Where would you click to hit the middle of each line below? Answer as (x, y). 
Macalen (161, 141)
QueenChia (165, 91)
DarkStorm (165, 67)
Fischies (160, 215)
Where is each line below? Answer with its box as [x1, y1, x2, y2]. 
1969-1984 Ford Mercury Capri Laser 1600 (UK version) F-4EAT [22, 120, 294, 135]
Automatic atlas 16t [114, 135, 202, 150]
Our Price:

▸ **DESCRIPTION OF THE TASK**:
Check each line of the listing for "below". Show those that have it.

▸ **TASK RESULT**:
Where would you click to hit the middle of each line below? Answer as (x, y). 
Where is each line below? Answer with its box as [x1, y1, x2, y2]. 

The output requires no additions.